Why does a simplification of Peterson's Algorithm using a single 'turn' variable not provide process synchronization?

Question

I'm reading "Operating System Concepts" and trying to make sense of Peterson's Solution (on page 208), an algorithm for ensuring two processes sharing memory do not access the shared resource at the same time (potentially creating a race condition).

In Peterson's Solution, there are two shared variables that help with synchronization: "boolean flag[2]" and "int turn". "flag[i]" indicates whether a particular process is trying to enter its "critical section," the section where it accesses shared data. "turn" contains one of the two processes' indexes (0 or 1) and indicates which process' turn it is to access the shared data.

Peterson's algorithm (for process i, where the other process is denoted by j) is below:

do {
    #set flag to say I'm trying to run
    flag[i] = true
    #let the other process have a turn
    turn = j
    while(flag[j] == true && turn == j);

    #enter critical section

    flag[i] = false

    #do non-critial remaining stuff

} while (true);

Why does the following simplification of Peterson's algorithm not also provide process synchronization? If I understand why not, I believe it will help me understand Peterson's algorithm.

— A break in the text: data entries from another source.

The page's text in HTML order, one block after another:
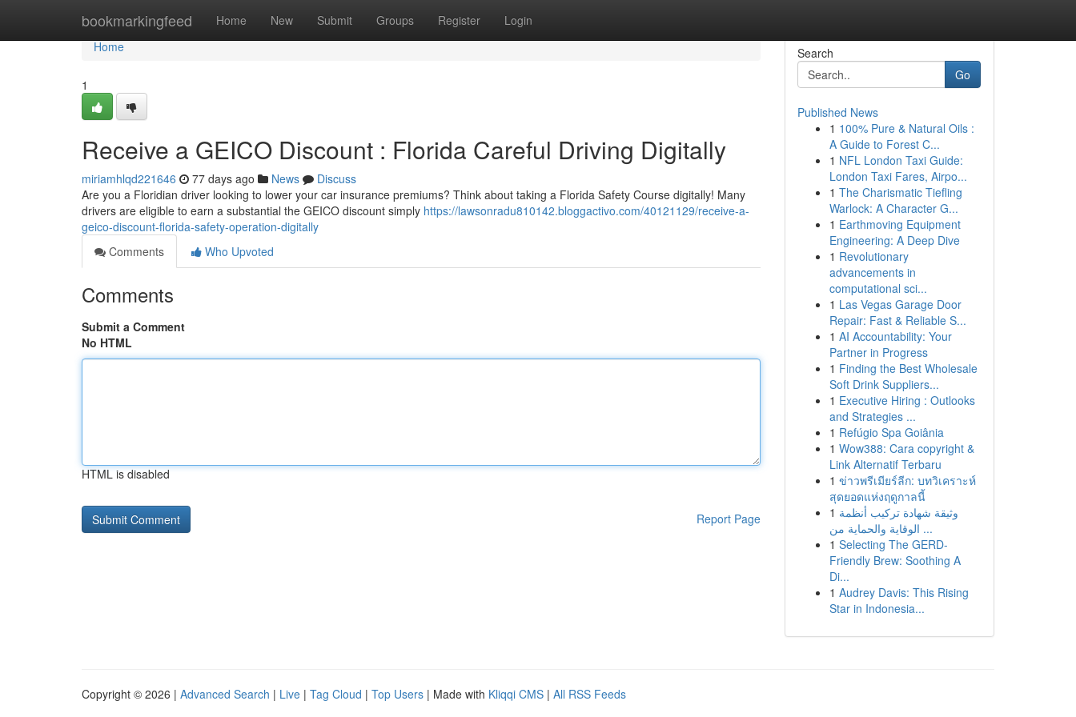
bookmarkingfeed Home New Submit Groups Register Login
Home
Home
1
Receive a GEICO Discount : Florida Careful Driving Digitally
miriamhlqd221646 77 days ago News
Discuss
Are you a Floridian driver looking to lower your car insurance premiums? Think about taking a Florida Safety Course digitally! Many
drivers are eligible to earn a substantial the GEICO discount simply https://lawsonradu810142.bloggactivo.com/40121129/receive-a-
geico-discount-florida-safety-operation-digitally
Comments
Who Upvoted
Comments
Submit a Comment
No HTML
HTML is disabled
Report Page
Search
Go
Published News
1 100% Pure & Natural Oils :
A Guide to Forest C...
1 NFL London Taxi Guide:
London Taxi Fares, Airpo...
1 The Charismatic Tiefling
Warlock: A Character G...
1 Earthmoving Equipment
Engineering: A Deep Dive
1 Revolutionary
advancements in
computational sci...
1 Las Vegas Garage Door
Repair: Fast & Reliable S...
1 AI Accountability: Your
Partner in Progress
1 Finding the Best Wholesale
Soft Drink Suppliers...
1 Executive Hiring : Outlooks
and Strategies ...
1 Refúgio Spa Goiânia
1 Wow388: Cara copyright &
Link Alternatif Terbaru
1 ข่าวพรีเมียร์ลีก: บทวิเคราะห์
สุดยอดแห่งฤดูกาลนี้
1 وثيقة شهادة تركيب أنظمة
الوقاية والحماية من ...
1 Selecting The GERD-
Friendly Brew: Soothing A
Di...
1 Audrey Davis: This Rising
Star in Indonesia...
Copyright © 2026 | Advanced Search | Live | Tag Cloud | Top Users | Made with Kliqqi CMS | All RSS Feeds

#initialize turn to i or j
do {
    while(turn == j);

    #enter critical section

    turn = j;

    #do non-critial remaining stuff

} while (true);

In this simplified algorithm, it seems to me that a given process i will continue while looping until the other process j finishes its critical section, at which point j will set "turn = i", allowing i to begin. Why does this algorithm not achieve process synchronization?

Answer 1

Because there is a chance of starvation in the simplified version.

As you mentioned:

j finishes its critical section, at which point j will set "turn = i", allowing i to begin.

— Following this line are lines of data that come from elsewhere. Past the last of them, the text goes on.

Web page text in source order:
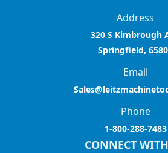
Address
320 S Kimbrough
Springfield,
Email
Phone
1-800-288-7483
CONNECT
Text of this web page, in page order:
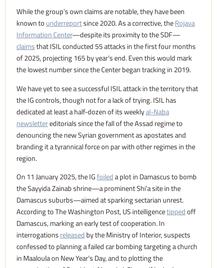
While the group’s own claims are notable, they have been
known tounderreportsince 2020. As a corrective, theRojava
Information Center—despite its proximity to the SDF—
claimsthat ISIL conducted 55 attacks in the first four months
of 2025, projecting 165 by year’s end. Even this would mark
the lowest number since the Center began tracking in 2019.
We have yet to see a successful ISIL attack in the territory that
the IG controls, though not for a lack of trying. ISIL has
dedicated at least a half-dozen of its weeklyal-Naba
newslettereditorials since the fall of the Assad regime to
denouncing the new Syrian government as apostates and
branding it a tyrannical force on par with other regimes in the
region.
On 11 January 2025, the IGfoileda plot in Damascus to bomb
the Sayyida Zainab shrine—a prominent Shi’a site in the
Damascus suburbs—aimed at sparking sectarian unrest.
According to The Washington Post, US intelligencetippedoff
Damascus, marking an early test of cooperation. In
interrogationsreleasedby the Ministry of Interior, suspects
confessed to planning a failed car bombing targeting a church
in Maaloula on New Year’s Day, and to plotting the

Ok, now say Process i finishes and will set turn = j . Now if Process i, again wants to enter critical section, it cannot enter as turn = j. The only way for Process i to be able to enter Critical Section is Process j again enters Critical Section and sets turn = i.

So, as you see the simplified version requires that the processes must enter critical section in strict alternation, otherwise it will lead to starvation.